Some were asking for things we wish we had the power to provide.
“I would really appreciate some kind of discount/benefit to use public transport.”
“Ban large hair dos.”
“The movies should come back to a dedicated movie theatre so we can see the ones we couldn’t fit into our schedule and also revisit the ones we loved.”
“If there's an algorithm to allow it, it would be awesome to have a short row (kids) and a giants row, alternating.” Obviously contributed by a giant.
“Would be good if it overlapped completely with the school holidays.” NZIFF opens in different cities on successive weekends between July and September. Lining up our venues to achieve this is a logistical challenge every year. We’d rarely have the flexibility to stipulate school holiday dates, even if we wanted to.
“Parking needs to be more thought out for the Festival and costs reduced.” (Wellington)
“Get the programme out earlier.” We could achieve that by forgoing all the new films from Cannes – and several of the new films from New Zealand too.
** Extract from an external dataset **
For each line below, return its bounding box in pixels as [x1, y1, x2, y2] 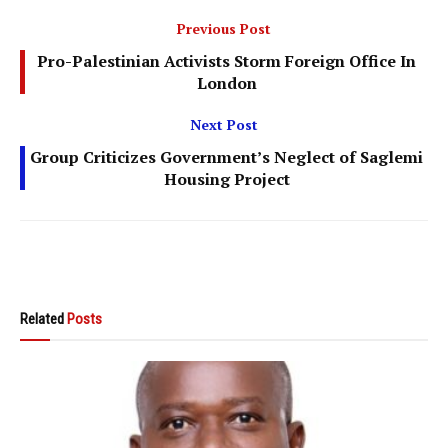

Six of our most attended ten films this year were secured in the week before our print deadline.
“Why do I have to search for trailers? There should be trailers for every film on the website.” We’d like that too. When films are as new as many of those we programme, the trailer may still be a work in progress. Many a sales agent, producer or distributor can testify that we’re on their case when it comes to the late delivery of promotional material.
“Bring back the Paramount!”
Some pictured us just the way we like to picture ourselves.
To reframe the floral metaphor of this year’s poster art, we received a gratifying number of bouquets this year. Here are four that really touched us where we’d like to shine.
“The Civic Theatre screening of The General was fantastic and will be a favourite memory for years to come. The live APO performance was superb. The audience were happy and the introduction address allowed time for late comers to be seated. A real treat to once again enjoy this unique iconic treasure of a venue. The staff were excellent too. Top marks all round.”
“You bring a wonderful world to us in Taranaki and stimulate great thought and conversations. Thank you.”
“You not only have the best brochure but the best website of ANY film festival I’ve attended.”
“Another killer line-up, team. Every year I am stunned that you put together a programme so rich and varied that, even with unlimited free time available, I could not possibly see everything of interest. Keep spoiling us. Viva cinema!”
Thank you to everyone who took the time to contribute to our annual survey. See you at the movies soon.